It was odd that I identified with her difficulties and that although it may seem confusing to be faced with these emotions when she normally did not feel them I could not but think it quite normal to feel some shame. This is not to say that she should feel ashamed more that I can see how circumstances might lead to her to feeling that way.

This may seem stigmatising but let me explain. I felt it likely that she may be feeling an acute disappointment in her inability to stay in a better emotional state but not only that I felt a mixture of other emotions could also be leading to this shame. To have coped and then not would cause disappointment, but also frustration and possibly fear as when such huge emotional currents are coursing through you it can feel like the distress and upset is a wave. This wave will drag you under and out to sea and pull you in all directions and not feel like there is any escape. You may have no idea where the surface is or how to reach it and every time you feel you are getting close it is pulled away. A fear can build that you will never be released to breath and a rising panic that this may end it all, whether it is likely or not. At this point you may well make decisions to safeguard yourself and if a quick recovery is achieved they may later feel like an overreaction as the wave releases you and you surface without any ill effects.

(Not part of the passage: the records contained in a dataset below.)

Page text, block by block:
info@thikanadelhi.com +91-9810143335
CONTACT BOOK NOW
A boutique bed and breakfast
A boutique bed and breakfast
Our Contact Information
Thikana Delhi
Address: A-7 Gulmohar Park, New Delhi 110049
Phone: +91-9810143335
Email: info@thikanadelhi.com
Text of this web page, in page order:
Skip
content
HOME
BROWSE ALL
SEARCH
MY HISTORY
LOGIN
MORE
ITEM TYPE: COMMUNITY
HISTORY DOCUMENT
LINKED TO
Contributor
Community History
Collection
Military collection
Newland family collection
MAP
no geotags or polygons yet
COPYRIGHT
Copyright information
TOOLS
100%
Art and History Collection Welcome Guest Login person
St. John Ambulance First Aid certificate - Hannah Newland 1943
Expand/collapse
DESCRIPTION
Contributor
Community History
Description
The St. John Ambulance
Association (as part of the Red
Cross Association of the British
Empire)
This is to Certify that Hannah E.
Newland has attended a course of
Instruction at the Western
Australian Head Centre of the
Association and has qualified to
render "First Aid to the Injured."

And for me if you couple the distress, the hopelessness, the fear and disappointment that led you to make such drastic decisions and then be released into what feels like normality so quickly then you may also feel humiliated which for me can lead to feelings of shame.

So to feel this shame seems quite a normal reaction to me and not one that you should hide for it is not about stigma it is about how difficult all of these emotions are to live with when you feel so acutely. I only feel that it is stigma that made it so difficult for her to admit to feeling ashamed to those who care about her. Everyone feels shame about things they do or have said, or failed to achieve from time to time it is just when it is coupled with mental health that it feels a bigger problem. 

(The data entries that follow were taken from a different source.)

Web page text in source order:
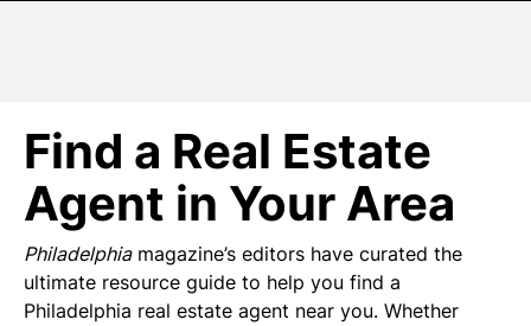
Find a Real Estate
Agent in Your Area
Philadelphiamagazine’s editors have curated the
ultimate resource guide to help you find a
Philadelphia real estate agent near you. Whether
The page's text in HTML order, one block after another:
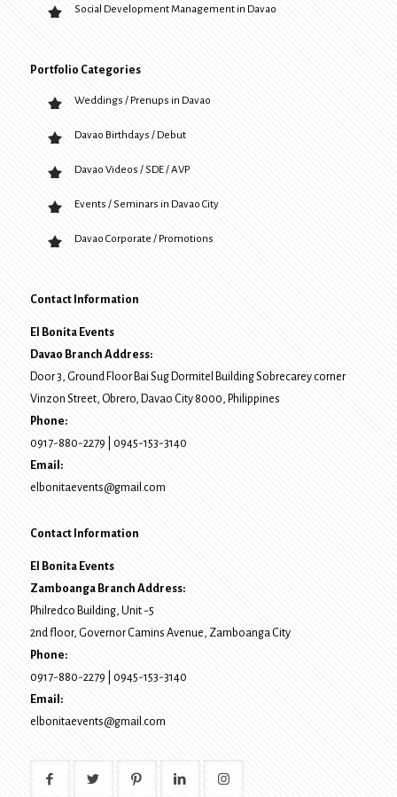
Social Development Management in Davao
Portfolio Categories
Weddings / Prenups in Davao
Davao Birthdays / Debut
Davao Videos / SDE / AVP
Events / Seminars in Davao City
Davao Corporate / Promotions
Contact Information
El Bonita Events
Davao Branch Address:
Door 3, Ground Floor Bai Sug Dormitel Building Sobrecarey corner
Vinzon Street, Obrero, Davao City8000, Philippines
Phone:
0917-880-2279
0945-153-3140
Email:
elbonitaevents@gmail.com
Contact Information
El Bonita Events
Zamboanga Branch Address:
Philredco Building, Unit -5
2nd floor, Governor Camins Avenue, Zamboanga City
Phone:
0917-880-2279
0945-153-3140
Email:
elbonitaevents@gmail.com
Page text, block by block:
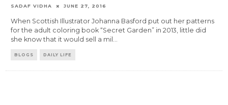
SADAF VIDHA JUNE 27, 2016
When Scottish Illustrator Johanna Basford put out her patterns
for the adult coloring book “Secret Garden” in 2013, little did
she know that it would sell a mil ...
BLOGS DAILY LIFE
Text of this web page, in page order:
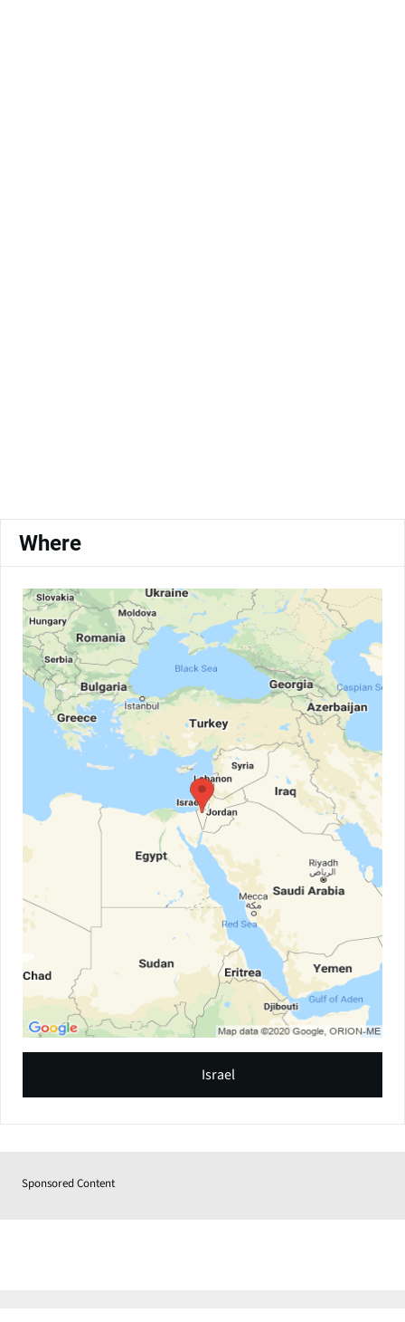
Where
Israel
Sponsored Content
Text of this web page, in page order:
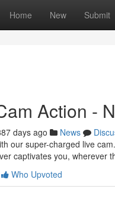
Home New Submit
Action -
days ago News
our super-charged live
captivates you, wherever
Who Upvoted
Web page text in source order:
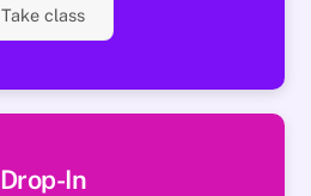
Take class
Drop-In
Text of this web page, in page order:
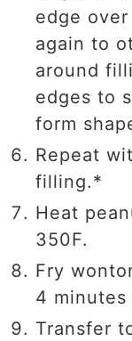
edge
again to
around
edges to
form
Repeat
filling.*
Heat
350F.
Fry
4
Transfer
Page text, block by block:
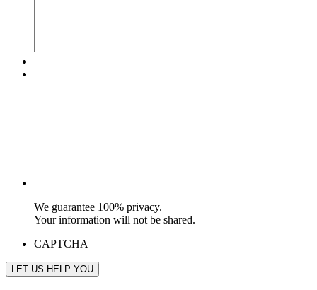
We guarantee 100% privacy.
Your information will not be shared.
CAPTCHA

Are we not allowed to feel ashamed from time to time because the good fight worked out not so well for a time? Would we expect that others would not feel shame for things that haven’t gone not so well in their lives, the way they handled this or that situation?
Well I certainly wouldn’t it is quite normal to feel some shame from time to time. If this was an enduring shame about needing treatment for how the person was feeling then no I would not feel it was okay but in this instance it appears not to be the case. My worry is that with so many people lambasting about stigma inducing a shame of needing help so much that normal feelings of shame are being repressed.
Stigma is certainly a problem but in this incidence it seems more about a normal reaction to everyday life occurrences and yes this one was about a serious issue to do with her mental health but it was also a very emotional time where decisions would have consequences and about consequences that didn’t come to pass and many other compounding factors in her life. 

In many ways when I listen to people speaking about how they are not ashamed I begin to worry, and my worry is that we as a group are beginning to feel that we shouldn’t feel any shame and this for some may cause problems. So many of the ardent anti-stigma campaigners are saying,

‘You should not feel ashamed of needing help/ being depressed etc’

So when we do feel shame because of something relating to our mental health issues we struggle because we have been told we do not need to feel it. Well I for do feel shame from time to time about how my recovery is going or not going, about my inability to achieve the things I want and many other things to with normal everyday life and I struggle with it, but it is normal to occasionally feel shame and it passes. But in expressing it people often jump to the conclusion that it is because of stigma and not for the any other reason and I worry that this is going to cause some problems.